▼

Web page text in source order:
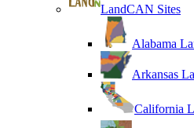
LandCAN Sites
Alabama
Arkansas
California
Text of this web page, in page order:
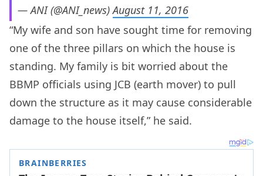
— ANI (@ANI_news)August 11, 2016
“My wife and son have sought time for removing
one of the three pillars on which the house is
standing. My family is bit worried about the
BBMP officials using JCB (earth mover) to pull
down the structure as it may cause considerable
damage to the house itself,” he said.
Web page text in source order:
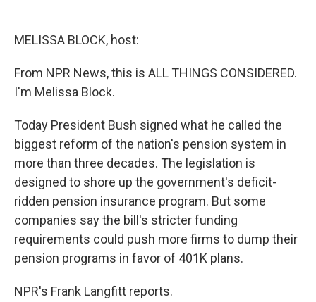
MELISSA BLOCK, host:
From NPR News, this is ALL THINGS CONSIDERED.
I'm Melissa Block.
Today President Bush signed what he called the
biggest reform of the nation's pension system in
more than three decades. The legislation is
designed to shore up the government's deficit-
ridden pension insurance program. But some
companies say the bill's stricter funding
requirements could push more firms to dump their
pension programs in favor of 401K plans.
NPR's Frank Langfitt reports.
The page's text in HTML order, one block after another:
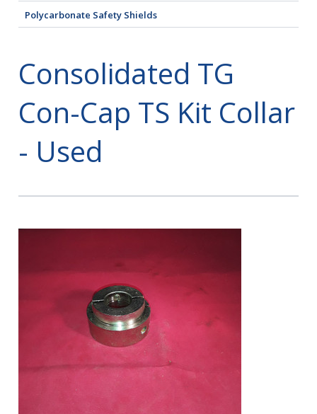
Polycarbonate Safety Shields
Consolidated TG
Con-Cap TS Kit Collar
- Used
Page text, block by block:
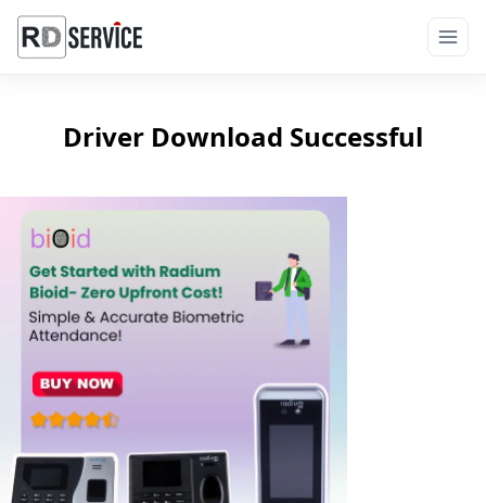
Driver Download Successful
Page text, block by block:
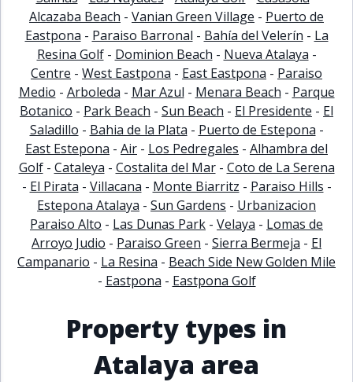
Alcazaba Beach - Vanian Green Village - Puerto de
Eastpona - Paraiso Barronal - Bahía del Velerín - La
Resina Golf- Dominion Beach - Nueva Atalaya -
Centre - West Eastpona - East Eastpona - Paraiso
Medio - Arboleda - Mar Azul - Menara Beach - Parque
Botanico - Park Beach - Sun Beach - El Presidente - El
Saladillo - Bahia de la Plata - Puerto de Estepona -
East Estepona - Air - Los Pedregales - Alhambra del
Golf- Cataleya - Costalita del Mar- Coto de La Serena
- El Pirata - Villacana - Monte Biarritz - Paraiso Hills -
Estepona Atalaya - Sun Gardens - Urbanizacion
Paraiso Alto - Las Dunas Park - Velaya - Lomas de
Arroyo Judio - Paraiso Green - Sierra Bermeja - El
Campanario - La Resina - Beach Side New Golden Mile
- Eastpona - Eastpona Golf
Property types in
Atalaya area
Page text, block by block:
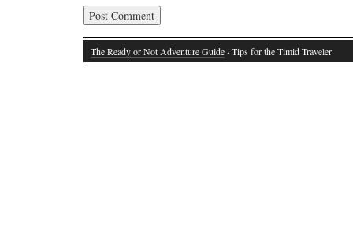
The Ready or Not Adventure Guide· Tips for the Timid Traveler
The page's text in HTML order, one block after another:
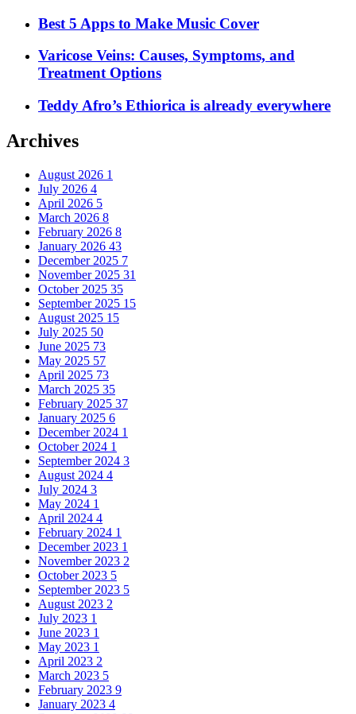
Best 5 Apps to Make Music Cover
Varicose Veins: Causes, Symptoms, and
Treatment Options
Teddy Afro’s Ethiorica is already everywhere
Archives
August 2026 1
July 2026 4
April 2026 5
March 2026 8
February 2026 8
January 2026 43
December 2025 7
November 2025 31
October 2025 35
September 2025 15
August 2025 15
July 2025 50
June 2025 73
May 2025 57
April 2025 73
March 2025 35
February 2025 37
January 2025 6
December 2024 1
October 2024 1
September 2024 3
August 2024 4
July 2024 3
May 2024 1
April 2024 4
February 2024 1
December 2023 1
November 2023 2
October 2023 5
September 2023 5
August 2023 2
July 2023 1
June 2023 1
May 2023 1
April 2023 2
March 2023 5
February 2023 9
January 2023 4
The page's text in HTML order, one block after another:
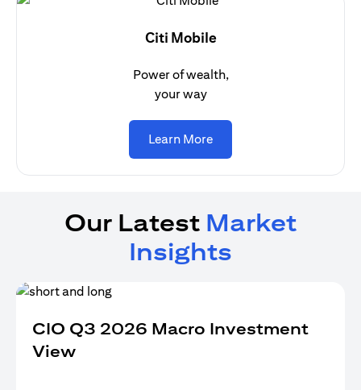
Citi Mobile
Power of wealth,
your way
Learn Moreopens in a new tab
Our Latest Market
Insights
CIO Q3 2026 Macro Investment
View
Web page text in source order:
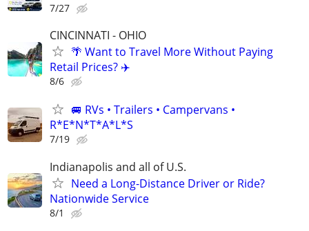
7/27
CINCINNATI - OHIO
🌴 Want to Travel More Without Paying
Retail Prices? ✈️
8/6
🚐 RVs • Trailers • Campervans •
R*E*N*T*A*L*S
7/19
Indianapolis and all of U.S.
Need a Long-Distance Driver or Ride?
Nationwide Service
8/1
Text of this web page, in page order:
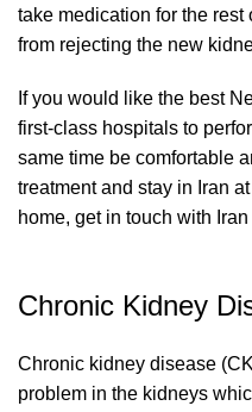
take medication for the
from rejecting the new
If you would like the best
first-class hospitals to
same time be comfortable
treatment and stay in Iran
home, get in touch with
Chronic Kidney
Chronic kidney disease
problem in the kidneys
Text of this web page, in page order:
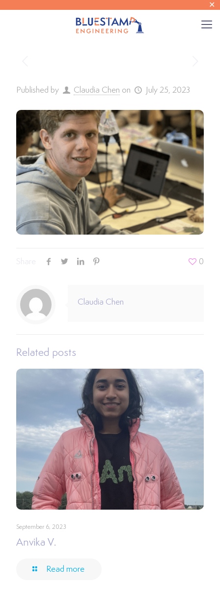
✕
Published by Claudia Chen on July 25, 2023
Share 0
Claudia Chen
Related posts
September 6, 2023
Anvika V.
Read more
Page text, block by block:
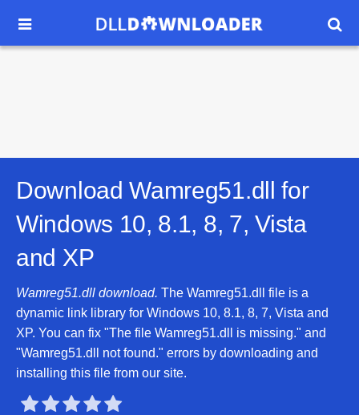
 
Download Wamreg51.dll for
Windows 10, 8.1, 8, 7, Vista
and XP
Wamreg51.dll download. The Wamreg51.dll file is a
dynamic link library for Windows 10, 8.1, 8, 7, Vista and
XP. You can fix "The file Wamreg51.dll is missing." and
"Wamreg51.dll not found." errors by downloading and
installing this file from our site.

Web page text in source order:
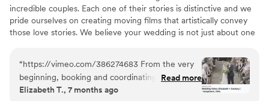
incredible couples. Each one of their stories is distinctive and we
pride ourselves on creating moving films that artistically convey
those love stories. We believe your wedding is not just about one
that will come after. Our wedding videos bring your day to life –
allowing the two of you to relive every laugh, every tear, and
every moment that went by in a flash. Your loved ones will thank
you for allowing your celebration to serve as a legacy of family
“https://vimeo.com/386274683 From the very
beginning, booking and coordinating with our
wedding videographers was simple and stress-
Read more
Elizabeth T., 7 months ago
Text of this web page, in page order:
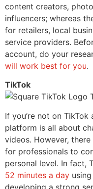
content creators,
influencers; whereas
for retailers, local
service providers.
account, do your
will work best for you.
TikTok
If you’re not on
platform is all about
videos. However,
for professionals to
personal level. In fact,
52 minutes a day
developing a strong
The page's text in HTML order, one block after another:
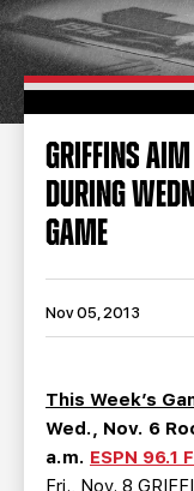
TICKETS
TEAM
COMMUNITY
STATS
TEAM HISTORY
TEAM STORE
SEASON TICKET PLANS
GRIFFINS AIM
DURING
GAME
Nov 05, 2013
This Week’s
Wed., Nov. 6
a.m. ESPN 96.1
Fri., Nov. 8
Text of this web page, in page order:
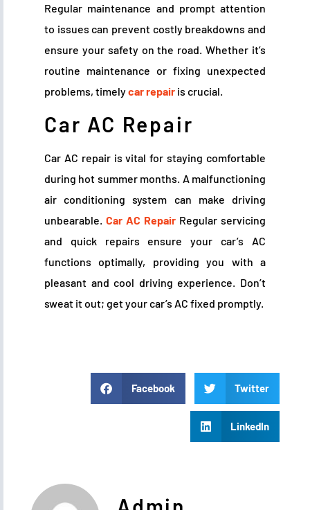
Regular maintenance and prompt attention
to issues can prevent costly breakdowns and
ensure your safety on the road. Whether it’s
routine maintenance or fixing unexpected
problems, timelycar repair is crucial.
Car AC Repair
Car AC repair is vital for staying comfortable
during hot summer months. A malfunctioning
air conditioning system can make driving
unbearable. Car AC Repair Regular servicing
and quick repairs ensure your car’s AC
functions optimally, providing you with a
pleasant and cool driving experience. Don’t
sweat it out; get your car’s AC fixed promptly.
Facebook Twitter
LinkedIn
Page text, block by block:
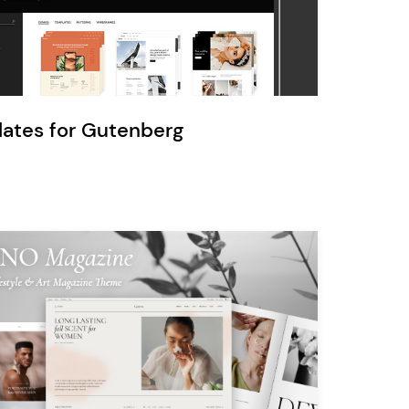
Ratio
Dessau
for Gutenberg
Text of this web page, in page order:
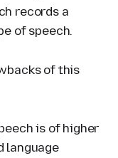
records a
of speech.
of this
is of higher
language
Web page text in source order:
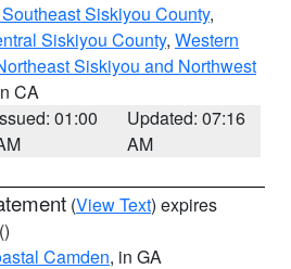
Siskiyou County,
Siskiyou County, Western
Siskiyou and Northwest
CA
01:00
Updated: 07:16
AM
(View Text) expires
()
Camden, in GA
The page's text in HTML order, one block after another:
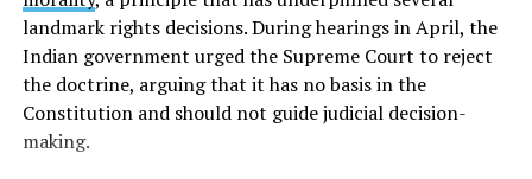
landmark rights decisions. During hearings in April, the
Indian government urged the Supreme Court to reject
the doctrine, arguing that it has no basis in the
Constitution and should not guide judicial decision-
making.
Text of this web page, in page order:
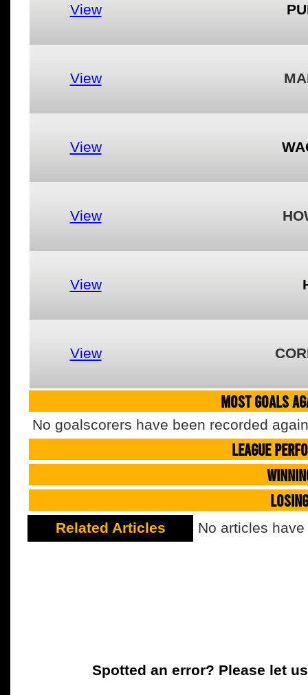
View
View
View
View
View
View
MOST GOALS
No goalscorers have been recorded
LEAGUE
Related Articles No articles
Spotted an error? Please let
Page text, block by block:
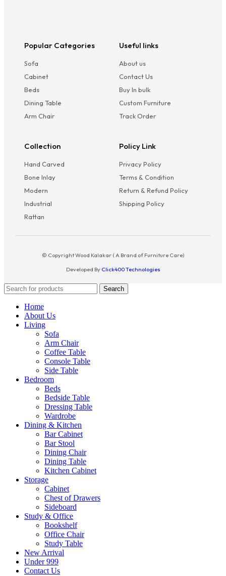
Popular Categories
Sofa
Cabinet
Beds
Dining Table
Arm Chair
Useful links
About us
Contact Us
Buy In bulk
Custom Furniture
Track Order
Collection
Hand Carved
Bone Inlay
Modern
Industrial
Rattan
Policy Link
Privacy Policy
Terms & Condition
Return & Refund Policy
Shipping Policy
© Copyright Wood Kalakar ( A Brand of Furniture Care)
Developed By Click400 Technologies
Search
Home
About Us
Living
Sofa
Arm Chair
Coffee Table
Console Table
Side Table
Bedroom
Beds
Bedside Table
Dressing Table
Wardrobe
Dining & Kitchen
Bar Cabinet
Bar Stool
Dining Chair
Dining Table
Kitchen Cabinet
Storage
Cabinet
Chest of Drawers
Sideboard
Study & Office
Bookshelf
Office Chair
Study Table
New Arrival
Under 999
Contact Us

▲

Could you print all of the entries exactly, skipping the images?

Exercise response:
Web page text in source order:
LandCAN Sites
Alabama
Arkansas
California
Text of this web page, in page order:
— ANI (@ANI_news)August 11, 2016
“My wife and son have sought time for removing
one of the three pillars on which the house is
standing. My family is bit worried about the
BBMP officials using JCB (earth mover) to pull
down the structure as it may cause considerable
damage to the house itself,” he said.
Web page text in source order:
MELISSA BLOCK, host:
From NPR News, this is ALL THINGS CONSIDERED.
I'm Melissa Block.
Today President Bush signed what he called the
biggest reform of the nation's pension system in
more than three decades. The legislation is
designed to shore up the government's deficit-
ridden pension insurance program. But some
companies say the bill's stricter funding
requirements could push more firms to dump their
pension programs in favor of 401K plans.
NPR's Frank Langfitt reports.
The page's text in HTML order, one block after another:
Polycarbonate Safety Shields
Consolidated TG
Con-Cap TS Kit Collar
- Used
Page text, block by block:
Driver Download Successful
Page text, block by block:
Alcazaba Beach - Vanian Green Village - Puerto de
Eastpona - Paraiso Barronal - Bahía del Velerín - La
Resina Golf- Dominion Beach - Nueva Atalaya -
Centre - West Eastpona - East Eastpona - Paraiso
Medio - Arboleda - Mar Azul - Menara Beach - Parque
Botanico - Park Beach - Sun Beach - El Presidente - El
Saladillo - Bahia de la Plata - Puerto de Estepona -
East Estepona - Air - Los Pedregales - Alhambra del
Golf- Cataleya - Costalita del Mar- Coto de La Serena
- El Pirata - Villacana - Monte Biarritz - Paraiso Hills -
Estepona Atalaya - Sun Gardens - Urbanizacion
Paraiso Alto - Las Dunas Park - Velaya - Lomas de
Arroyo Judio - Paraiso Green - Sierra Bermeja - El
Campanario - La Resina - Beach Side New Golden Mile
- Eastpona - Eastpona Golf
Property types in
Atalaya area
Page text, block by block:
The Ready or Not Adventure Guide· Tips for the Timid Traveler
The page's text in HTML order, one block after another:
Best 5 Apps to Make Music Cover
Varicose Veins: Causes, Symptoms, and
Treatment Options
Teddy Afro’s Ethiorica is already everywhere
Archives
August 2026 1
July 2026 4
April 2026 5
March 2026 8
February 2026 8
January 2026 43
December 2025 7
November 2025 31
October 2025 35
September 2025 15
August 2025 15
July 2025 50
June 2025 73
May 2025 57
April 2025 73
March 2025 35
February 2025 37
January 2025 6
December 2024 1
October 2024 1
September 2024 3
August 2024 4
July 2024 3
May 2024 1
April 2024 4
February 2024 1
December 2023 1
November 2023 2
October 2023 5
September 2023 5
August 2023 2
July 2023 1
June 2023 1
May 2023 1
April 2023 2
March 2023 5
February 2023 9
January 2023 4
The page's text in HTML order, one block after another:
Citi Mobile
Power of wealth,
your way
Learn Moreopens in a new tab
Our Latest Market
Insights
CIO Q3 2026 Macro Investment
View
Web page text in source order:
7/27
CINCINNATI - OHIO
🌴 Want to Travel More Without Paying
Retail Prices? ✈️
8/6
🚐 RVs • Trailers • Campervans •
R*E*N*T*A*L*S
7/19
Indianapolis and all of U.S.
Need a Long-Distance Driver or Ride?
Nationwide Service
8/1
Text of this web page, in page order:
take medication for the
from rejecting the new
If you would like the best
first-class hospitals to
same time be comfortable
treatment and stay in Iran
home, get in touch with
Chronic Kidney
Chronic kidney disease
problem in the kidneys
Text of this web page, in page order:
✕
Published by Claudia Chen on July 25, 2023
Share 0
Claudia Chen
Related posts
September 6, 2023
Anvika V.
Read more
Page text, block by block:
 
Download Wamreg51.dll for
Windows 10, 8.1, 8, 7, Vista
and XP
Wamreg51.dll download. The Wamreg51.dll file is a
dynamic link library for Windows 10, 8.1, 8, 7, Vista and
XP. You can fix "The file Wamreg51.dll is missing." and
"Wamreg51.dll not found." errors by downloading and
installing this file from our site.

Web page text in source order:
incredible couples. Each one of their stories is distinctive and we
pride ourselves on creating moving films that artistically convey
those love stories. We believe your wedding is not just about one
that will come after. Our wedding videos bring your day to life –
allowing the two of you to relive every laugh, every tear, and
every moment that went by in a flash. Your loved ones will thank
you for allowing your celebration to serve as a legacy of family
“https://vimeo.com/386274683 From the very
beginning, booking and coordinating with our
wedding videographers was simple and stress-
Read more
Elizabeth T., 7 months ago
Text of this web page, in page order:
content creators,
influencers; whereas
for retailers, local
service providers.
account, do your
will work best for you.
TikTok
If you’re not on
platform is all about
videos. However,
for professionals to
personal level. In fact,
52 minutes a day
developing a strong
The page's text in HTML order, one block after another:
TICKETS
TEAM
COMMUNITY
STATS
TEAM HISTORY
TEAM STORE
SEASON TICKET PLANS
GRIFFINS AIM
DURING
GAME
Nov 05, 2013
This Week’s
Wed., Nov. 6
a.m. ESPN 96.1
Fri., Nov. 8
Text of this web page, in page order:
Regular maintenance and prompt attention
to issues can prevent costly breakdowns and
ensure your safety on the road. Whether it’s
routine maintenance or fixing unexpected
problems, timelycar repair is crucial.
Car AC Repair
Car AC repair is vital for staying comfortable
during hot summer months. A malfunctioning
air conditioning system can make driving
unbearable. Car AC Repair Regular servicing
and quick repairs ensure your car’s AC
functions optimally, providing you with a
pleasant and cool driving experience. Don’t
sweat it out; get your car’s AC fixed promptly.
Facebook Twitter
LinkedIn
Page text, block by block:
Ratio
Dessau
for Gutenberg
Text of this web page, in page order:
records a
of speech.
of this
is of higher
language
Web page text in source order:
Siskiyou County,
Siskiyou County, Western
Siskiyou and Northwest
CA
01:00
Updated: 07:16
AM
(View Text) expires
()
Camden, in GA
The page's text in HTML order, one block after another:
landmark rights decisions. During hearings in April, the
Indian government urged the Supreme Court to reject
the doctrine, arguing that it has no basis in the
Constitution and should not guide judicial decision-
making.
Text of this web page, in page order:
View
View
View
View
View
View
MOST GOALS
No goalscorers have been recorded
LEAGUE
Related Articles No articles
Spotted an error? Please let
Page text, block by block:
Popular Categories
Sofa
Cabinet
Beds
Dining Table
Arm Chair
Useful links
About us
Contact Us
Buy In bulk
Custom Furniture
Track Order
Collection
Hand Carved
Bone Inlay
Modern
Industrial
Rattan
Policy Link
Privacy Policy
Terms & Condition
Return & Refund Policy
Shipping Policy
© Copyright Wood Kalakar ( A Brand of Furniture Care)
Developed By Click400 Technologies
Search
Home
About Us
Living
Sofa
Arm Chair
Coffee Table
Console Table
Side Table
Bedroom
Beds
Bedside Table
Dressing Table
Wardrobe
Dining & Kitchen
Bar Cabinet
Bar Stool
Dining Chair
Dining Table
Kitchen Cabinet
Storage
Cabinet
Chest of Drawers
Sideboard
Study & Office
Bookshelf
Office Chair
Study Table
New Arrival
Under 999
Contact Us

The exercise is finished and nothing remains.